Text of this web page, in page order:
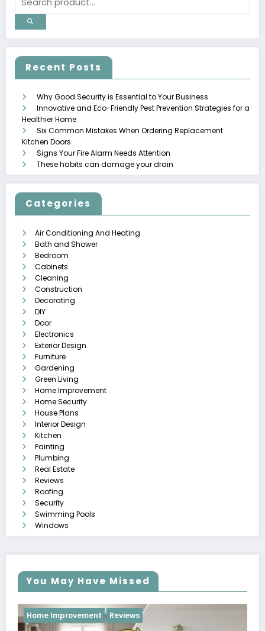
Recent Posts
Why Good Security is Essential to Your Business
Innovative and Eco-Friendly Pest Prevention Strategies for a
Healthier Home
Six Common Mistakes When Ordering Replacement
Kitchen Doors
Signs Your Fire Alarm Needs Attention
These habits can damage your drain
Categories
Air Conditioning And Heating
Bath and Shower
Bedroom
Cabinets
Cleaning
Construction
Decorating
DIY
Door
Electronics
Exterior Design
Furniture
Gardening
Green Living
Home Improvement
Home Security
House Plans
Interior Design
Kitchen
Painting
Plumbing
Real Estate
Reviews
Roofing
Security
Swimming Pools
Windows
You May Have Missed
Reviews
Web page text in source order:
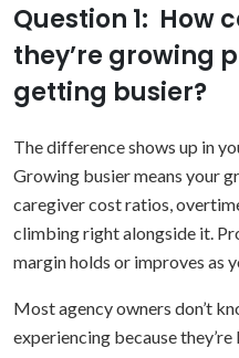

Task statement
Only the lines from the one with "These habits can damage your drain" to the end of the listing, both ends included, should be retyped exactly; no pictures belong in the copy.

Response to the task
These habits can damage your drain
Categories
Air Conditioning And Heating
Bath and Shower
Bedroom
Cabinets
Cleaning
Construction
Decorating
DIY
Door
Electronics
Exterior Design
Furniture
Gardening
Green Living
Home Improvement
Home Security
House Plans
Interior Design
Kitchen
Painting
Plumbing
Real Estate
Reviews
Roofing
Security
Swimming Pools
Windows
You May Have Missed
Reviews
Web page text in source order:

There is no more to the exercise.